Work task: Wherever a line in the data below holds "industrial", copy that line.

Excerpted records:
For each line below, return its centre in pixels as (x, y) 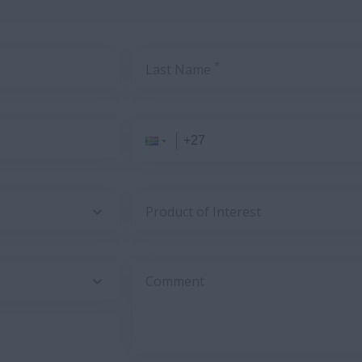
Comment (175, 281)
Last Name (180, 69)
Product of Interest (203, 212)
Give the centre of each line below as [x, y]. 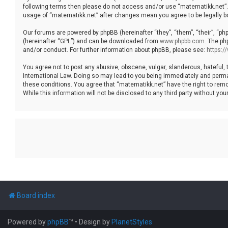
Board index [36, 195]
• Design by [93, 222]
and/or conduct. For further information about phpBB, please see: [115, 50]
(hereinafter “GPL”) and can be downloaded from [91, 41]
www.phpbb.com [182, 41]
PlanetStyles [132, 222]
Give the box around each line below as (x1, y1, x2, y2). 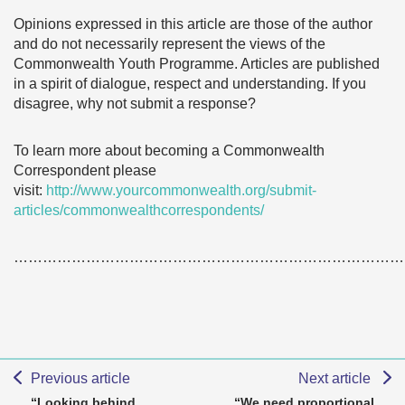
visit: (14, 183, 46, 198)
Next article (298, 371, 375, 386)
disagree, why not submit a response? (14, 96, 256, 111)
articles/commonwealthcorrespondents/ (14, 202, 264, 218)
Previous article (30, 371, 130, 386)
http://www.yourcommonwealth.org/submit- (46, 183, 316, 198)
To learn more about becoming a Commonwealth (14, 143, 325, 158)
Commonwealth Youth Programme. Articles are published (14, 56, 380, 71)
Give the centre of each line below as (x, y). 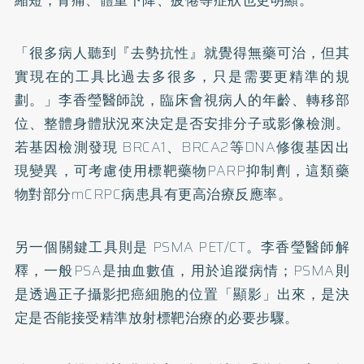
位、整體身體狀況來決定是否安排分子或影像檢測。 (182, 123)
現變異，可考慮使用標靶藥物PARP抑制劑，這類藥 (182, 170)
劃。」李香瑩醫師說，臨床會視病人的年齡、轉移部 (182, 100)
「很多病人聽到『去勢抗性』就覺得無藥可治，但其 (182, 52)
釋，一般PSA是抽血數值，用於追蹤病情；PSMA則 (182, 270)
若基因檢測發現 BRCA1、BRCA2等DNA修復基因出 (182, 147)
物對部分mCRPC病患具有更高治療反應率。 (153, 194)
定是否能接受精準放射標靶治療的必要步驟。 (156, 317)
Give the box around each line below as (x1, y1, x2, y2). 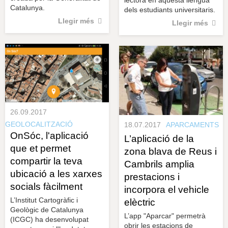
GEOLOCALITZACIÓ (5, 120, 73, 128)
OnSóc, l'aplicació (10, 130, 89, 141)
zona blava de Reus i (124, 146, 217, 157)
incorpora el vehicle (124, 184, 209, 195)
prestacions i (124, 171, 180, 182)
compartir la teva (10, 155, 82, 166)
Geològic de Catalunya (10, 205, 83, 214)
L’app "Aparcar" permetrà (124, 211, 206, 220)
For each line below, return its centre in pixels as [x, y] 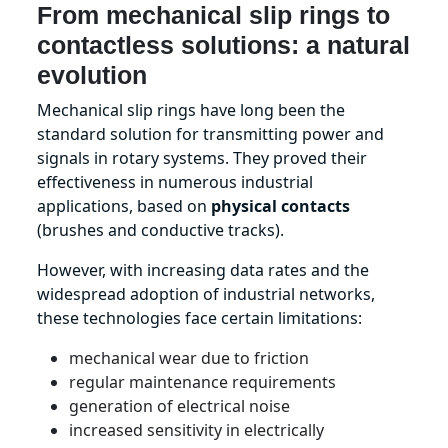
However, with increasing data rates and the [203, 270]
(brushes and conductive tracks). [161, 230]
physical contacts [281, 206]
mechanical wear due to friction [189, 358]
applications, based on [124, 206]
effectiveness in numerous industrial [175, 182]
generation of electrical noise [180, 406]
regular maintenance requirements [203, 382]
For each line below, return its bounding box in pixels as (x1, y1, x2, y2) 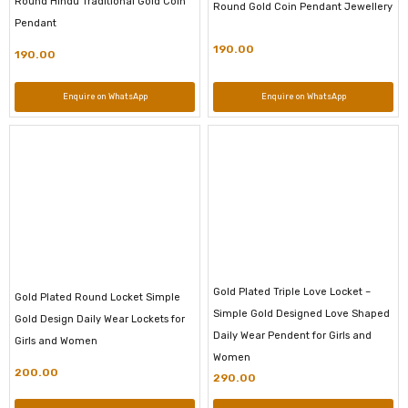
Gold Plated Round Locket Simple (15, 291, 180, 303)
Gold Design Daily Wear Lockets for (15, 312, 185, 325)
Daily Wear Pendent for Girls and (213, 329, 372, 342)
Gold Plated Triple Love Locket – (213, 285, 371, 298)
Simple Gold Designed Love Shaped (213, 307, 390, 320)
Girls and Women (15, 334, 97, 347)
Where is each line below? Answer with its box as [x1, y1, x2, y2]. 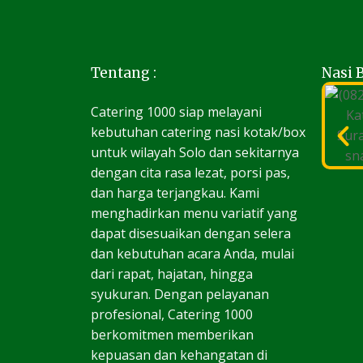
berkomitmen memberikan [91, 326, 254, 344]
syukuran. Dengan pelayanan [91, 285, 269, 303]
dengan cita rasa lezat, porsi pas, [91, 164, 290, 181]
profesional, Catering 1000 [91, 305, 253, 323]
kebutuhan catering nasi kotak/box [91, 123, 305, 141]
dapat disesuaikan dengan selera [91, 224, 291, 242]
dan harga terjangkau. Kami [91, 184, 259, 202]
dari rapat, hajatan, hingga [91, 265, 253, 283]
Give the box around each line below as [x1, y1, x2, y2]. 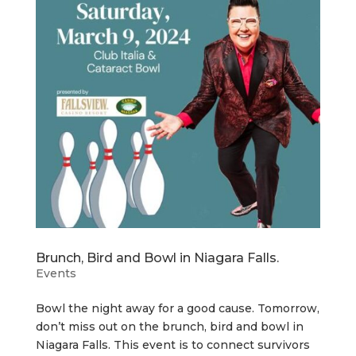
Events [35, 265, 76, 281]
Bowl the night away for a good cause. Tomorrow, [35, 300, 319, 315]
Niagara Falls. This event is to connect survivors [35, 337, 310, 352]
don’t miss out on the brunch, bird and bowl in [35, 319, 304, 334]
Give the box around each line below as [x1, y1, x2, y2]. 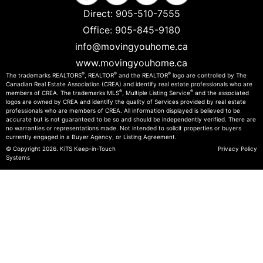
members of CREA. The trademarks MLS [6, 89, 119, 96]
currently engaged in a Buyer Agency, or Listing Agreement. [6, 133, 177, 140]
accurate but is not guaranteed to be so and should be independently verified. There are [6, 115, 256, 123]
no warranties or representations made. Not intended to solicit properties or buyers [6, 124, 241, 131]
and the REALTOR [117, 71, 168, 79]
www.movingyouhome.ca [76, 56, 187, 69]
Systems [6, 153, 30, 161]
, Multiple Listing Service [122, 89, 190, 96]
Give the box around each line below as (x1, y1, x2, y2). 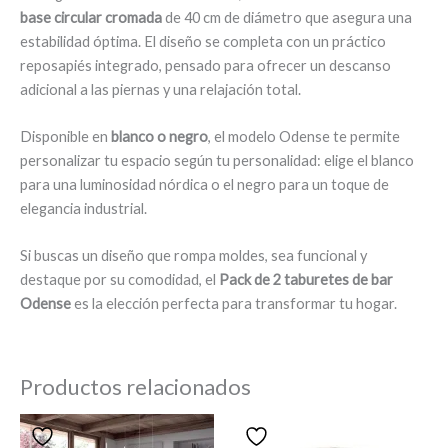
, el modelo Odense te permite (208, 127, 400, 145)
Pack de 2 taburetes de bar (219, 271, 393, 289)
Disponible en (20, 127, 111, 145)
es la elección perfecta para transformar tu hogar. (71, 295, 397, 313)
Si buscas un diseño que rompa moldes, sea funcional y (20, 247, 367, 265)
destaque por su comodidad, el (20, 271, 219, 289)
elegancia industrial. (20, 199, 147, 217)
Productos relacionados (20, 372, 251, 400)

Finished task:
effectiveness in numerous industrial [175, 182]
elegancia industrial. (20, 199, 147, 217)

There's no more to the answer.